Post Momentary Affliction is the third studio album by Australian Christian extreme metal band Mortification, released in 1993. The album's sound has Mortification returning to their thrash metal roots, but with death metal elements still showing. It contains an alternate recording of the track "Impulsation" from the band's Break the Curse demo album. Post Momentary Affliction was bundled with Mortification's 1992 album Scrolls of the Megilloth on Nuclear Blast and included "Butchered Mutilation" as a bonus track, releasing on 18 November 1996. In 2008, a reissue was released by Metal Mind Productions, which also included "Butchered Mutilation" and three live tracks. Soundmass released reissues in 2020 and 2022, with the former having three live tracks and the latter having new remastering and two discs, with the second CD containing fifteen live tracks1; both reissues include "Butchered Mutilation". In 2010, HM Magazine ranked Post Momentary Affliction No. 70 on the Top 100 Christian metal albums of all-time list.

Recording 
Post Momentary Affliction was recorded at Toybox Studios in Northcote, Melbourne, Australia. Pre-production took place at Jamtim Studios in Cheltenham, Melbourne.

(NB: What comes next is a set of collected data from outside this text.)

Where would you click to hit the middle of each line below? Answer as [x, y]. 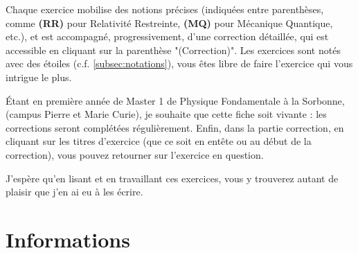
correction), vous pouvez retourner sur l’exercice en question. [135, 154]
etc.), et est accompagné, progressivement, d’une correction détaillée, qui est [167, 36]
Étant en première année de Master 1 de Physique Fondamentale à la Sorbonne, [175, 100]
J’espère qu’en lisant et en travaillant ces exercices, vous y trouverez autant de [172, 178]
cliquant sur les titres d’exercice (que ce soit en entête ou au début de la [159, 141]
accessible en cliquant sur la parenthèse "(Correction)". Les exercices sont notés [173, 50]
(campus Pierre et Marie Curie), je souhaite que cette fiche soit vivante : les [166, 114]
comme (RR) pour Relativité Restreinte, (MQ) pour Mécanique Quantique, [169, 23]
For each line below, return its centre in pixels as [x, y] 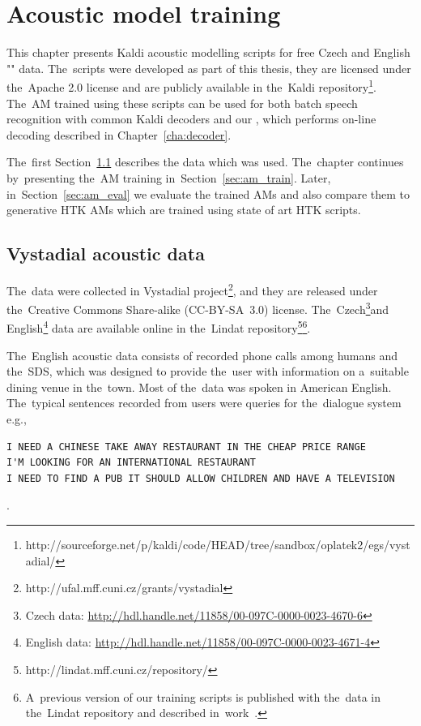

The album was released on Intense Records and Nuclear Blast, with both versions having different cover artwork; the 2020 reissue contains both covers.

Track listing 

 Re-recorded song from Break the Curse

Personnel

Mortification
Steve Rowe – vocals, bass guitar
Michael Carlisle – guitar
Jayson Sherlock – drums

Additional musician
Doug Saunders – keyboards

Production
Mark Staiger – executive producer
Doug Saunders – producer, sound effects
Mark Tulk – assistant engineer
Doug Doyle – mastering at Digital Brothers in Costa Mesa, California

Additional personnel
Jayson Sherlock – cover artwork
Michael Carlisle – cover concept
Andrew "Surfie" Stuivenberg – photography
Scott Waters (Ultimatum) – design, layout (2020 and 2022 versions)
Paul D. Clifford – remastering at PCP Studios in Australia (2022 version)
Rob Colwell – live audio mastering at Bombworks Sound in McKinney, Texas (2022 version)
Patrick Wolf – live audio tracks (2022 version)

Notes
1. The 2022 reissue live tracks were recorded at Cornerstone Festival on 1 July 1994 in Bushnell, Illinois.